Providing for Consideration of H.R. 5544, Minnesota Education Investment and Employment Act, and Providing for Consideration of H.R. 5949, FISA Amendments Act Reauthorization Act of 2012

Floor Speech

Location: Washington, DC


Mr. SCOTT of Virginia. Madam Speaker, I oppose this rule because it does not allow consideration of amendments to the FISA bill that would strengthen the underlying bill by providing for greater accountability to the public of an otherwise wholly secretive process.

Operations of the government must be held accountable to the people. The problem with holding operations under the existing FISA law is that most of the activities under it are conducted in secrecy. The fact that I or other Members of Congress have access to classified information regarding those secret activities is not sufficient for public accountability.

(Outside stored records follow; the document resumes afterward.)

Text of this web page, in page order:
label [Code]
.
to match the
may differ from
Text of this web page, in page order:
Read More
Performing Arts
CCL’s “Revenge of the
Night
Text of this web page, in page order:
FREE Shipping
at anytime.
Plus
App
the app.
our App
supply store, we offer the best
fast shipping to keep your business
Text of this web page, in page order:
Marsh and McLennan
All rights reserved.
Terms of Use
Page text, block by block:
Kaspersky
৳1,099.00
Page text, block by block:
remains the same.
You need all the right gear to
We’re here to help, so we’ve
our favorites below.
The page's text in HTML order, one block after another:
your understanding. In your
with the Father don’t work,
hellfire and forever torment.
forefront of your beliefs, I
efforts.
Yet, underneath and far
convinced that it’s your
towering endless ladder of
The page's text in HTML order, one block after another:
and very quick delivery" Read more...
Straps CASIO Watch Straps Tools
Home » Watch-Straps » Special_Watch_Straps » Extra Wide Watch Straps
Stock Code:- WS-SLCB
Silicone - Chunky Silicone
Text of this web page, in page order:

Even if I were satisfied by my access to classified information, that only reasonable and constitutionally justified actions are being taken by officials in secret, I would still feel the need to give greater assurances to the public other than simply, trust me, I'm satisfied, so should you. Curiously, if I'm not satisfied, there's nothing I could say because it's classified information.

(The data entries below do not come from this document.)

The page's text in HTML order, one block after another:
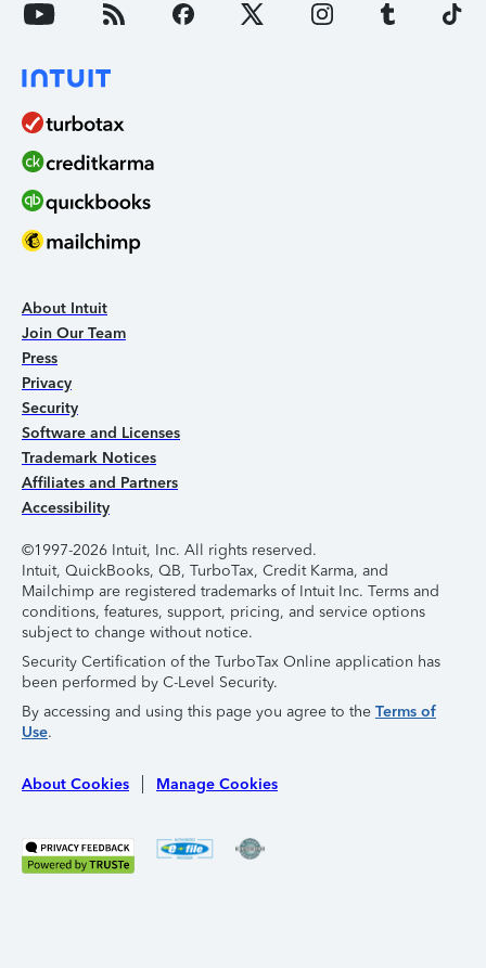
About Intuit
Join Our Team
Press
Privacy
Security
Software and Licenses
Trademark Notices
Affiliates and Partners
Accessibility
©1997-2026 Intuit, Inc. All rights reserved.
Intuit, QuickBooks, QB, TurboTax, Credit Karma, and
Mailchimp are registered trademarks of Intuit Inc. Terms and
conditions, features, support, pricing, and service options
subject to change without notice.
Security Certification of the TurboTax Online application has
been performed by C-Level Security.
By accessing and using this page you agree to the Terms of
Use.
About Cookies Manage Cookies
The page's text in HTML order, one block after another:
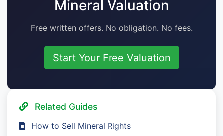
Mineral Valuation
Free written offers. No obligation. No fees.
Start Your Free Valuation
Related Guides
How to Sell Mineral Rights
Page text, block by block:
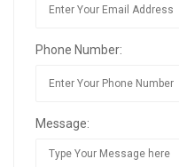
Phone Number:
Message:
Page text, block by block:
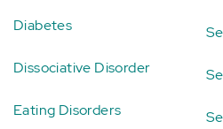
Diabetes
Dissociative Disorder
Eating Disorders
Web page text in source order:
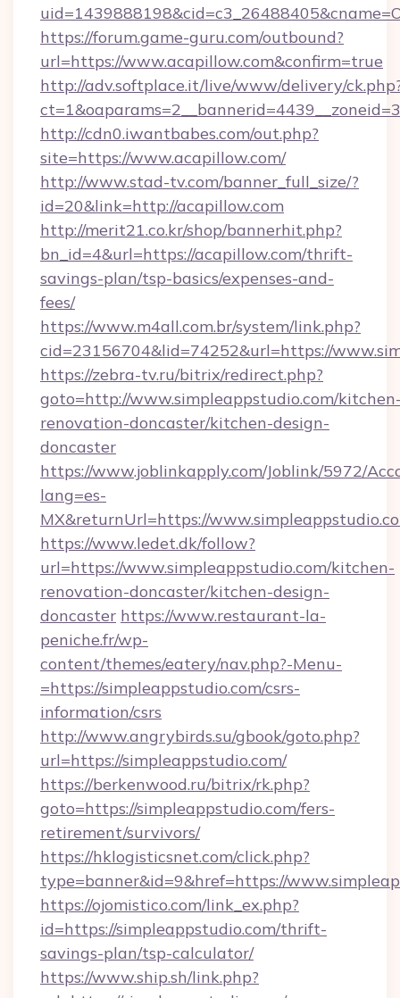
https://forum.game-guru.com/outbound?
url=https://www.acapillow.com&confirm=true
http://adv.softplace.it/live/www/delivery/
http://cdn0.iwantbabes.com/out.php?
site=https://www.acapillow.com/
http://www.stad-tv.com/banner_full_size/?
id=20&link=http://acapillow.com
http://merit21.co.kr/shop/bannerhit.php?
bn_id=4&url=https://acapillow.com/thrift-
savings-plan/tsp-basics/expenses-and-
fees/
https://www.m4all.com.br/system/link.php?
cid=23156704&lid=74252&url=https://
https://zebra-tv.ru/bitrix/redirect.php?
goto=http://www.simpleappstudio.com/
renovation-doncaster/kitchen-design-
doncaster
https://www.joblinkapply.com/Joblink/5972/
lang=es-
MX&returnUrl=https://
https://www.ledet.dk/follow?
url=https://www.simpleappstudio.com/kitchen-
renovation-doncaster/kitchen-design-
doncaster https://www.restaurant-la-
peniche.fr/wp-
content/themes/eatery/nav.php?-Menu-
=https://simpleappstudio.com/csrs-
information/csrs
http://www.angrybirds.su/gbook/goto.php?
url=https://simpleappstudio.com/
https://berkenwood.ru/bitrix/rk.php?
goto=https://simpleappstudio.com/fers-
retirement/survivors/
https://hklogisticsnet.com/click.php?
type=banner&id=9&href=https://
https://ojomistico.com/link_ex.php?
id=https://simpleappstudio.com/thrift-
savings-plan/tsp-calculator/
https://www.ship.sh/link.php?
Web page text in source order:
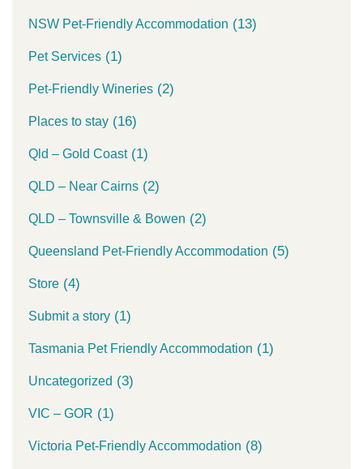
NSW Pet-Friendly Accommodation (13)
Pet Services (1)
Pet-Friendly Wineries (2)
Places to stay (16)
Qld – Gold Coast(1)
QLD – Near Cairns (2)
QLD – Townsville & Bowen (2)
Queensland Pet-Friendly Accommodation (5)
Store (4)
Submit a story (1)
Tasmania Pet Friendly Accommodation (1)
Uncategorized (3)
VIC – GOR (1)
Victoria Pet-Friendly Accommodation (8)
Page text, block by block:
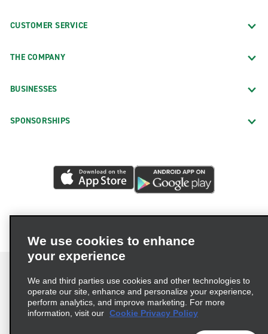
CUSTOMER SERVICE
THE COMPANY
BUSINESSES
SPONSORSHIPS
Terms of Use Privacy Policy
Cookie Policy
We use cookies to enhance
your experience
We and third parties use cookies and other technologies to
operate our site, enhance and personalize your experience,
perform analytics, and improve marketing. For more
information, visit our Cookie Privacy Policy
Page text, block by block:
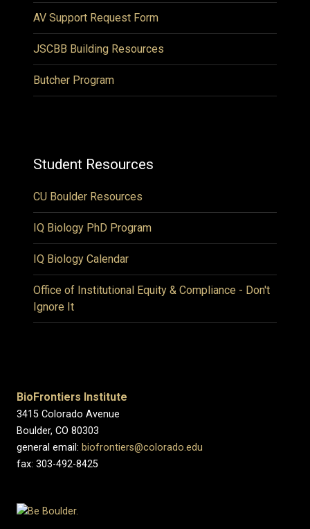
AV Support Request Form
JSCBB Building Resources
Butcher Program
Student Resources
CU Boulder Resources
IQ Biology PhD Program
IQ Biology Calendar
Office of Institutional Equity & Compliance - Don't
Ignore It
BioFrontiers Institute
3415 Colorado Avenue
Boulder, CO 80303
general email: biofrontiers@colorado.edu
fax: 303-492-8425

The Foreign Intelligence Surveillance Act was passed in 1978 to curb abuses in collection and use of intelligence information, foreign and domestic. Under the original provisions of FISA, procedures for collection of foreign intelligence required the government to show not only that there was probable cause to believe that the target of the intelligence surveillance is an agent of a foreign power, but also that foreign intelligence-gathering is the primary purpose of the collection.

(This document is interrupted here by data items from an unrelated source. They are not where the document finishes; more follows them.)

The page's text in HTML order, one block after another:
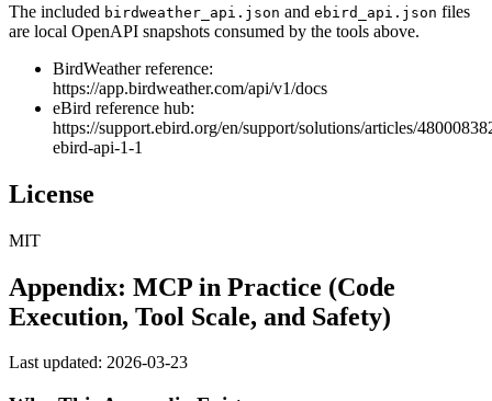
The included birdweather_api.json and ebird_api.json files
are local OpenAPI snapshots consumed by the tools above.
BirdWeather reference:
https://app.birdweather.com/api/v1/docs
eBird reference hub:
https://support.ebird.org/en/support/solutions/articles/
ebird-api-1-1
License
MIT
Appendix: MCP in Practice (Code
Execution, Tool Scale, and Safety)
Last updated: 2026-03-23
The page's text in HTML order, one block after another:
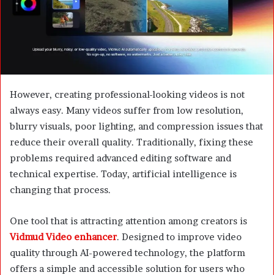
a
i
However, creating professional-looking videos is not
always easy. Many videos suffer from low resolution,
blurry visuals, poor lighting, and compression issues that
reduce their overall quality. Traditionally, fixing these
problems required advanced editing software and
technical expertise. Today, artificial intelligence is
changing that process.
One tool that is attracting attention among creators is
Vidmud Video enhancer. Designed to improve video
quality through AI-powered technology, the platform
offers a simple and accessible solution for users who
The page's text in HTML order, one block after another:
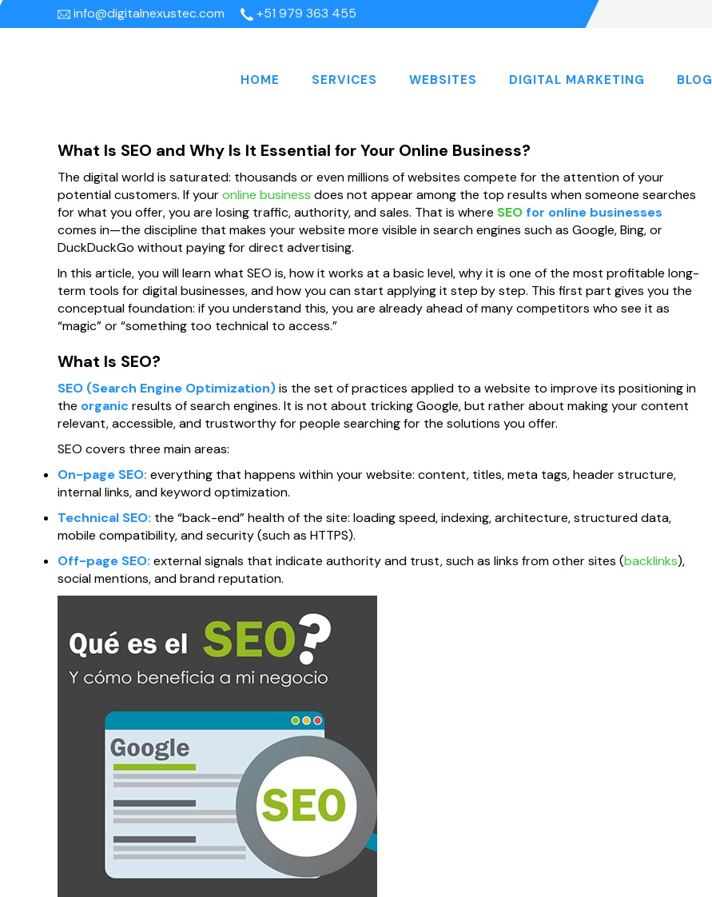
info@digitalnexustec.com +51 979 363 455
HOME SERVICES WEBSITES DIGITAL MARKETING BLOG
What Is SEO and Why Is It Essential for Your Online Business?
The digital world is saturated: thousands or even millions of websites compete for the attention of your
potential customers. If youronline business does not appear among the top results when someone searches
for what you offer, you are losing traffic, authority, and sales. That is where SEO for online businesses
comes in—the discipline that makes your website more visible in search engines such as Google, Bing, or
DuckDuckGo without paying for direct advertising.
In this article, you will learn what SEO is, how it works at a basic level, why it is one of the most profitable long-
term tools for digital businesses, and how you can start applying it step by step. This first part gives you the
conceptual foundation: if you understand this, you are already ahead of many competitors who see it as
“magic” or “something too technical to access.”
What Is SEO?
SEO (Search Engine Optimization)is the set of practices applied to a website to improve its positioning in
the organic results of search engines. It is not about tricking Google, but rather about making your content
relevant, accessible, and trustworthy for people searching for the solutions you offer.
SEO covers three main areas:
On-page SEO: everything that happens within your website: content, titles, meta tags, header structure,
internal links, and keyword optimization.
Technical SEO: the “back-end” health of the site: loading speed, indexing, architecture, structured data,
mobile compatibility, and security (such as HTTPS).
Off-page SEO: external signals that indicate authority and trust, such as links from other sites (backlinks),
social mentions, and brand reputation.
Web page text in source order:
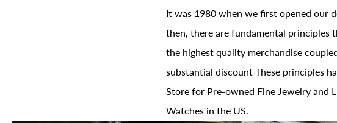
It was 1980 when we first opened our
then, there are fundamental principles
the highest quality merchandise
substantial discount These principles
Store for Pre-owned Fine Jewelry and
Watches in the US.
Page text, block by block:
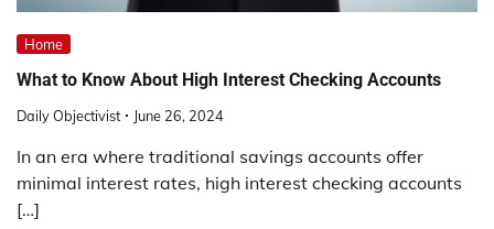
Home
What to Know About High Interest Checking Accounts
Daily Objectivist June 26, 2024
In an era where traditional savings accounts offer
minimal interest rates, high interest checking accounts
[…]
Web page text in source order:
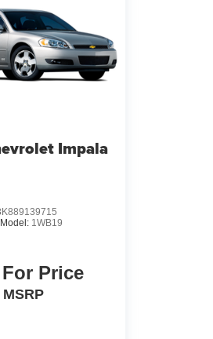
Impala
Model: 1WB19
Price
MSRP
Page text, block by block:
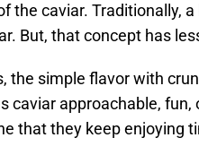
the caviar. Traditionally,
But, that concept has
the simple flavor with
caviar approachable,
that they keep enjoying
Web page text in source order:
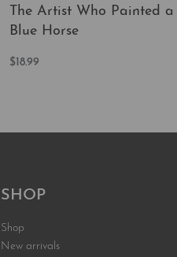
The Artist Who Painted a
Blue Horse
$ 18.99
SHOP
Shop
New arrivals
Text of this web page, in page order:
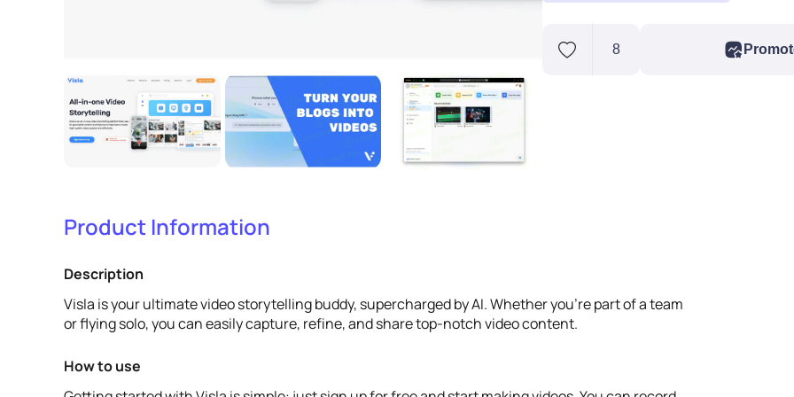
8
Product Information
Description
Visla is your ultimate video storytelling buddy, supercharged by AI. Whether you're part of a team
or flying solo, you can easily capture, refine, and share top-notch video content.
How to use

Under the USA PATRIOT Act of 2002 and beyond, the government now only needs to show the probable cause of the target is an agent of the Federal government, and that the foreign intelligence-gathering is merely a significant purpose of that collection. When foreign intelligence collection is not the primary purpose for the collection of information, we are left to wonder what the primary purpose of that action might be.

The FISA Act of 2008 went a step further, authorizing the collection of massive amounts of information about foreign persons reasonably believed to be outside of the United States without a warrant. With such massive amounts of information being collected, invariably information involving U.S. persons in the United States whose information may not be the target is also being collected.

The FAA of 2008 requires the executive branch to design targeting procedures which limit the scope of the collection before the government acts and minimization procedures which limit the use of information before the government collects it, and the FISA court reviews these procedures for legal sufficiency. However, with nearly all of this oversight being conducted in secret, the public has no choice but to take the government at its word.

We can do better. My amendment would simply require the executive branch to provide at least some documentation that it uses this authority narrowly, responsibly, and exclusively for foreign intelligence-gathering purposes, while protecting the material that would be classified. So we should reject this rule in favor of one that allows amendments to strengthen public accountability over the surveillance of Americans.